Non-latched prices stay current but create chase risk. If a take profit's target expression keeps moving higher in a rally, the TP order chases the market and may never fill — or may fill at a level the user did not intend.

Neither mode is right or wrong. The choice depends on whether the price target represents a fixed decision or a moving calculation.

How to verify

Create two identical exits — one with lock_prices = true and one with lock_prices = false (or omitted). Use a price expression that changes each bar (like a moving average offset). Observe the behavior:

• The latched exit's working price should freeze at the value it had when the trigger first fired. It will not change on subsequent bars.

• The non-latched exit's price should update every bar as the expression recalculates.

Check the expression diagnostics to see the current value of each exit's price expression. For the latched exit, the diagnostic shows the recalculated value, but the working order uses the latched one. This is by design — the diagnostic tells you what the expression says now, not what the order is working at.

What not to assume

Do not assume that latching applies only to the first bar after trigger. The latch captures the price once and holds it for the entire lifetime of that working order. The latch is only cleared when the order fills, the position cycle resets, or the exit is cancelled.

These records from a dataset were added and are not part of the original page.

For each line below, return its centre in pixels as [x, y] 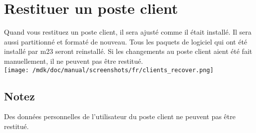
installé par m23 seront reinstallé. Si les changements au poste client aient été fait [128, 51]
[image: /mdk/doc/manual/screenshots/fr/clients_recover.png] [109, 70]
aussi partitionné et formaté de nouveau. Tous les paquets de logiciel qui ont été [126, 41]
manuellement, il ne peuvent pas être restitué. [74, 61]
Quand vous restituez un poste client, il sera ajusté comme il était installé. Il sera [128, 32]
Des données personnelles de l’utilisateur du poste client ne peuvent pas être [120, 116]
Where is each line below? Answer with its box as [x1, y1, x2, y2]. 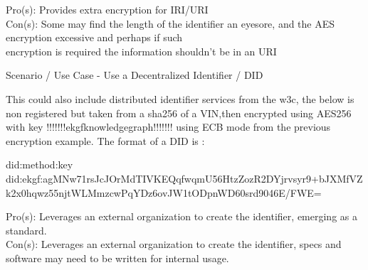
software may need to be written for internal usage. [6, 250, 229, 265]
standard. [6, 222, 47, 237]
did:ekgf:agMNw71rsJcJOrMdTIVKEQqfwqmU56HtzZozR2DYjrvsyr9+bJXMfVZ [6, 171, 363, 185]
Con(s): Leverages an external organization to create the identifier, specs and [6, 237, 342, 252]
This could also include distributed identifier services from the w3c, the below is [6, 91, 354, 106]
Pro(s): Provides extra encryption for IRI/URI [6, 2, 209, 16]
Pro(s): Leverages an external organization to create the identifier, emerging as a [6, 209, 357, 224]
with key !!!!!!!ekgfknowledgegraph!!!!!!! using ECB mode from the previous [6, 119, 331, 134]
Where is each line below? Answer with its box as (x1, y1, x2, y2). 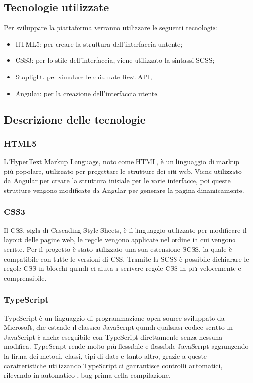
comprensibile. (4, 272, 47, 283)
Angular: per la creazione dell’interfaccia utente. (15, 88, 159, 98)
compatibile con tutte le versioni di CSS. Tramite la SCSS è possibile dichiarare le (4, 253, 249, 264)
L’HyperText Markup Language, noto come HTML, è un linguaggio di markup (4, 156, 239, 167)
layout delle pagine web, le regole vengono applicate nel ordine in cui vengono (4, 234, 236, 245)
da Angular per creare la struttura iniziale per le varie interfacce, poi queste (4, 175, 231, 186)
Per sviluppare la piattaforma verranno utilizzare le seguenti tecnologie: (4, 22, 217, 33)
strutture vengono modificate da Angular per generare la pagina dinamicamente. (4, 185, 244, 195)
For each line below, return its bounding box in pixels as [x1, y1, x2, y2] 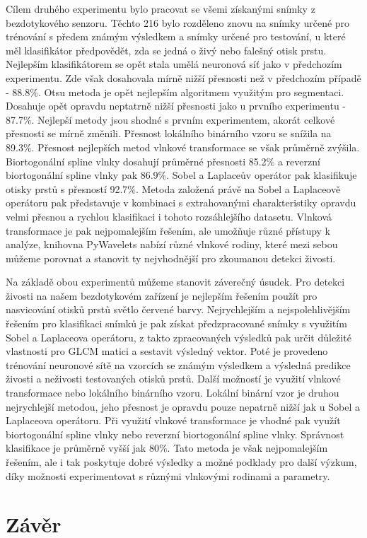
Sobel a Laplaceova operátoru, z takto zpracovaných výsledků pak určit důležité [6, 329, 351, 344]
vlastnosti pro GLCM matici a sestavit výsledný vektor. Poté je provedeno [6, 344, 328, 358]
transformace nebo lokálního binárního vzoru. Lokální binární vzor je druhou [6, 385, 339, 400]
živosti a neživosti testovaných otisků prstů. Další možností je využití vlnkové [6, 371, 341, 386]
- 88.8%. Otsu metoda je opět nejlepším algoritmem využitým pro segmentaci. [6, 84, 344, 99]
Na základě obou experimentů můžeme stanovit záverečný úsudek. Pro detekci [6, 274, 345, 289]
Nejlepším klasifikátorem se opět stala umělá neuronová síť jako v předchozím [6, 57, 342, 71]
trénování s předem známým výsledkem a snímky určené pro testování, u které [6, 29, 346, 44]
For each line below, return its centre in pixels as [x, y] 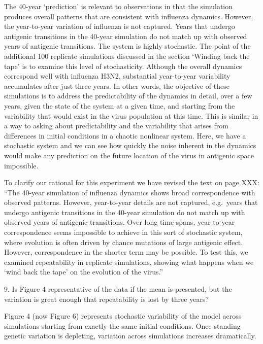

If you expected the latch to refresh periodically, it does not — you would need to structure your logic differently to achieve that.

Do not assume that the expression diagnostics show you the latched price. The diagnostic label shows the expression's current recalculated value — what the price would be if it were recalculated right now. The working order uses the latched value from when the trigger first fired. These two numbers will diverge over time, and the divergence is normal. If you are comparing the diagnostic value to the order in the trade list and they do not match, this is probably why.